Everything in the listing below from the line containing "pixels as [x, y]" through the line containing "qQQqqQQqqQQqqQQqqQQqqQQqqQQq= [118, 107]" must be repeated exactly; the remaining lines are not wanted.
==== Data to examine
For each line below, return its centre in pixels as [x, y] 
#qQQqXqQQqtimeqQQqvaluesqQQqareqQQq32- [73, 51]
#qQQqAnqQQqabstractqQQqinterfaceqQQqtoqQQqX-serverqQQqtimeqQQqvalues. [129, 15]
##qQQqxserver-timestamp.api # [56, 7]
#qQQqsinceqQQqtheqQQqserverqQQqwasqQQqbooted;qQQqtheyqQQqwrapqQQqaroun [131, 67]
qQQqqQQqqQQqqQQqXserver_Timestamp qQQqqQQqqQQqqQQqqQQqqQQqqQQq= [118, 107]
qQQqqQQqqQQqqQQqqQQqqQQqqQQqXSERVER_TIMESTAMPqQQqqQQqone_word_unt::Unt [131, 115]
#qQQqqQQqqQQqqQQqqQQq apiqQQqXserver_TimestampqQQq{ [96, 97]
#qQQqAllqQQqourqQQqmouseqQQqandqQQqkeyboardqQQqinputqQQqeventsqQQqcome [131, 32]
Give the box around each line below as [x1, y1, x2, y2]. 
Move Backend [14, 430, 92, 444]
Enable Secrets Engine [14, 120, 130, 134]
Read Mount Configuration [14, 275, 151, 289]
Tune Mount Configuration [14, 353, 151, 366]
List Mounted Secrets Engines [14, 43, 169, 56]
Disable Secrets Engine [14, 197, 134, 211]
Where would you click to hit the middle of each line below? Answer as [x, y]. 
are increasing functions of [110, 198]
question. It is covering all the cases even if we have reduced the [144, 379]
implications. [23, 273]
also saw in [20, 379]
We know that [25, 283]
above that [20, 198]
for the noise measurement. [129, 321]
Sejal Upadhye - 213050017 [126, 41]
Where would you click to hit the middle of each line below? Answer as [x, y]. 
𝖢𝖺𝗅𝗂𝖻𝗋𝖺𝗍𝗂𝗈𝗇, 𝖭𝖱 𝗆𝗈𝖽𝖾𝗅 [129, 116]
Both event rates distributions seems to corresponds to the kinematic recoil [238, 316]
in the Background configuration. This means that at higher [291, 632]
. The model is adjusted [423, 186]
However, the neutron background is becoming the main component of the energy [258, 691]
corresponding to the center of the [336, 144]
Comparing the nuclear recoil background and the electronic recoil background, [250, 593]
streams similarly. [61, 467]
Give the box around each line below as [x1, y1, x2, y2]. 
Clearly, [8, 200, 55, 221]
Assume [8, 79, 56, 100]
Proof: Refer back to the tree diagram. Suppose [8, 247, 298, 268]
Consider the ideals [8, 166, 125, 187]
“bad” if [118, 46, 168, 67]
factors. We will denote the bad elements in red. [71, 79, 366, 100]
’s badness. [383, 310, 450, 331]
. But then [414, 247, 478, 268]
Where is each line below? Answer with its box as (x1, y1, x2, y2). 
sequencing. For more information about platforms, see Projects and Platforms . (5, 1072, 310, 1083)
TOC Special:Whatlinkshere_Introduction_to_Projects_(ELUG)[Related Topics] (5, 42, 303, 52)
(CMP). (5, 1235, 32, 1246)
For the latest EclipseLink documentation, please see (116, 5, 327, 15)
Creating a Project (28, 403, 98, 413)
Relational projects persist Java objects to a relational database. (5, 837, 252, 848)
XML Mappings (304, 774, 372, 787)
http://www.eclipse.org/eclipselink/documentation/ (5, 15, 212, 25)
========
==== Data to examine
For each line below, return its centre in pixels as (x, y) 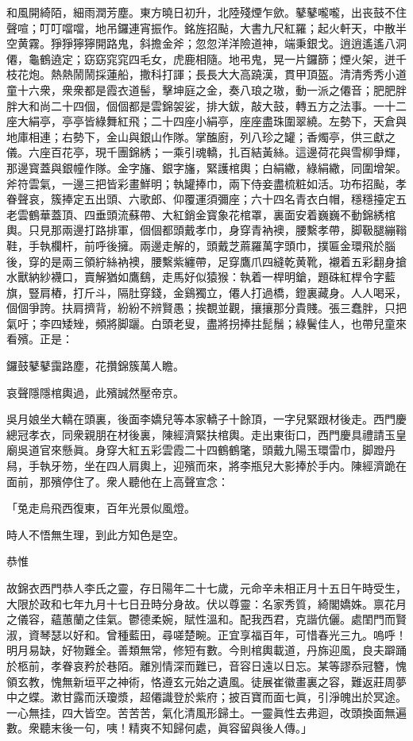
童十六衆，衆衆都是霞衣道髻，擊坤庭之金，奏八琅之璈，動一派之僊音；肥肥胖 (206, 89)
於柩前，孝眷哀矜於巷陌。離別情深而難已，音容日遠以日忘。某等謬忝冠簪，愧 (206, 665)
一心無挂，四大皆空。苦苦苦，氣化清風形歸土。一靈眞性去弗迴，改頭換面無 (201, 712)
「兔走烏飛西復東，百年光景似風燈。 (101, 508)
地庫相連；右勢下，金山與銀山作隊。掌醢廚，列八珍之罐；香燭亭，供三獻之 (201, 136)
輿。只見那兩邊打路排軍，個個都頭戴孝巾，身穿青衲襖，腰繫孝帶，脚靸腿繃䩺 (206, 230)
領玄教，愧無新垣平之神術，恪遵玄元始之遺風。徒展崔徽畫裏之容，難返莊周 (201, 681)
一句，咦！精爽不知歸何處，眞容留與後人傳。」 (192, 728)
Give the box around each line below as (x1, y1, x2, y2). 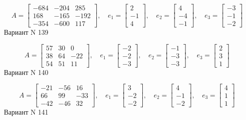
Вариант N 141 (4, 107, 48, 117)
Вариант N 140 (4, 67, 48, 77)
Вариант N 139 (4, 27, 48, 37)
========
• Reply
For each line below, return its centre in pixels as [x, y] 
#qQQqXqQQqtimeqQQqvaluesqQQqareqQQq32- [73, 51]
#qQQqAnqQQqabstractqQQqinterfaceqQQqtoqQQqX-serverqQQqtimeqQQqvalues. [129, 15]
##qQQqxserver-timestamp.api # [56, 7]
#qQQqsinceqQQqtheqQQqserverqQQqwasqQQqbooted;qQQqtheyqQQqwrapqQQqaroun [131, 67]
qQQqqQQqqQQqqQQqXserver_Timestamp qQQqqQQqqQQqqQQqqQQqqQQqqQQq= [118, 107]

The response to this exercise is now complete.